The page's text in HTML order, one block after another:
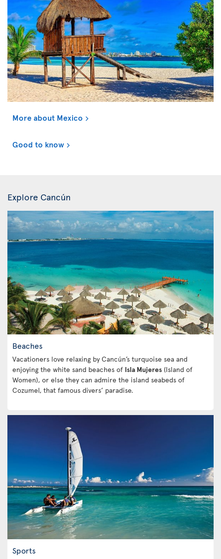
More about Mexico
Good to know
Explore Cancún
Beaches
Vacationers love relaxing by Cancún’s turquoise sea and
enjoying the white sand beaches of Isla Mujeres (Island of
Women), or else they can admire the island seabeds of
Cozumel, that famous divers’ paradise.
Sports
::::::::
_WORK REQUEST_
Everything in the records except the pictures is to be repeated exactly.

_RESPONSE TO THE EXERCISE_
The page's text in HTML order, one block after another:
More about Mexico
Good to know
Explore Cancún
Beaches
Vacationers love relaxing by Cancún’s turquoise sea and
enjoying the white sand beaches of Isla Mujeres (Island of
Women), or else they can admire the island seabeds of
Cozumel, that famous divers’ paradise.
Sports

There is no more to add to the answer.